One of the most interesting new pages at your site
is a table showing trophic adaptation of Malawi Cichlids,
and my question is (because I am looking forward and I am
very impatient ;-): How long does it take to complete it
Michael? I hope that you will answer me: "Not too long."
Sorry, Marzenna! It's not going to be completed soon.
I try to add another species now and then. With each one,
I include a thumbnail photo linked to my main page about
that species. I am looking critically at the photos I
originally posted on those "species pages," and am
reprocessing some of them. I was inexperienced at
optimizing photos for the Web when I started, and
many were too dark. Now, I can often improve the
quality substantially. I use Paint Shop Pro for
tuning most of the photos and other graphics.
Have you got any ideas about your site for the
future? What else do you want to add?
Oh, yes! Recently, I added a search box to supplement
the extensive index, and an always-current list of
significant changes and new pages (accessible from
a button on the homepage labeled "What's new here?").

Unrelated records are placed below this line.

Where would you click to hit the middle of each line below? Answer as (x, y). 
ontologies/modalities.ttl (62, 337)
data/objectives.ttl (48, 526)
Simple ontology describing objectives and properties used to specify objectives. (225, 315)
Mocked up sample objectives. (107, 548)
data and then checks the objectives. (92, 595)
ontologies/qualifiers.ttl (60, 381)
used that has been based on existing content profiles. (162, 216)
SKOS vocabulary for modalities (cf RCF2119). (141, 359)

My future plans and dreams for the site include:
- Possibly collaborating with a leading researcher to add
larger, higher quality photos of many of the fish
(discussions are under way).
- Expanding and upgrading the information offered
about each species. For many of them, I wrote only a
sentence or two at first. I also want to add locality
information about the specimens in my photos.
- Adding pages with photos of additional species -
I still have many mbuna photos taken at the Lake to
digitize and incorporate into pages. Ultimately,
of course, I would like to have a page illustrating
and summarizing every species, but this may be impossible!

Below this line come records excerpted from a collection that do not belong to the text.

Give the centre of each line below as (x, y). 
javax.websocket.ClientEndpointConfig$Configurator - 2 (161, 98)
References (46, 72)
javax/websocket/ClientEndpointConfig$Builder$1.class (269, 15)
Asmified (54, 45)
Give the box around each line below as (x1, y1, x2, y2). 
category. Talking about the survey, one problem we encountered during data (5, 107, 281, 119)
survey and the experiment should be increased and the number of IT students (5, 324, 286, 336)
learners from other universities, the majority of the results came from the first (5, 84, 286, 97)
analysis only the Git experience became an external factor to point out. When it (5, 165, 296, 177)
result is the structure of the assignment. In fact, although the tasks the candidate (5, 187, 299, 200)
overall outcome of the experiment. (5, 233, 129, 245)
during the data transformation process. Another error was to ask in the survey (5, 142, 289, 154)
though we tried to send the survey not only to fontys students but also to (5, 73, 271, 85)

- Several new FAQ pages with advice for aquarists
who are beginners at keeping cichlids - good species to
start with, keys to success, and so forth. Others are
far better at those matters than I am (I know you are a
better aquarist, Marzenna), and I already provide links
to the sites of experts, but my visitors seem to want
this information at my site, too, and I will try to oblige.
- A new section of scenic photos of the lake, habitat
photographs, and some photos of the Malawi countryside.

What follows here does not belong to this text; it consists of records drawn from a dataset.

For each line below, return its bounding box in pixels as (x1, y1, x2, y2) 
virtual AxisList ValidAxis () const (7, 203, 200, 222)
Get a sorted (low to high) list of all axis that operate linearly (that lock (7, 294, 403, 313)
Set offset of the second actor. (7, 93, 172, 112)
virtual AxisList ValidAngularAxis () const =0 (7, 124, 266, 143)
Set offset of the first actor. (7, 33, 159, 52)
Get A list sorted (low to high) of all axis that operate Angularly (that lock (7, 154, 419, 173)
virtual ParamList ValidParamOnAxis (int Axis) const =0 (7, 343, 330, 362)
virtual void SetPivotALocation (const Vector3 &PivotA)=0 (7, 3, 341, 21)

- A gazetteer of the names of lakeshore localities
and islands, linked to maps showing where they are located.
- Finally, I received a good suggestion by email just
the other day (don't be shocked at this one): Why not
provide recipes for cooking cichlids, Malawi-style? Farm-raised
tilapias are now available in many American markets
(and European ones?), and they are close relatives of
the delicious Malawi Chambo. I have a Malawi cookbook
with some good Chambo recipes... .
Thank you very much Michael for your kindness and
your time. I am sure your site will be still the best and
the most interesting for people obsessed with Malawi Cichlids.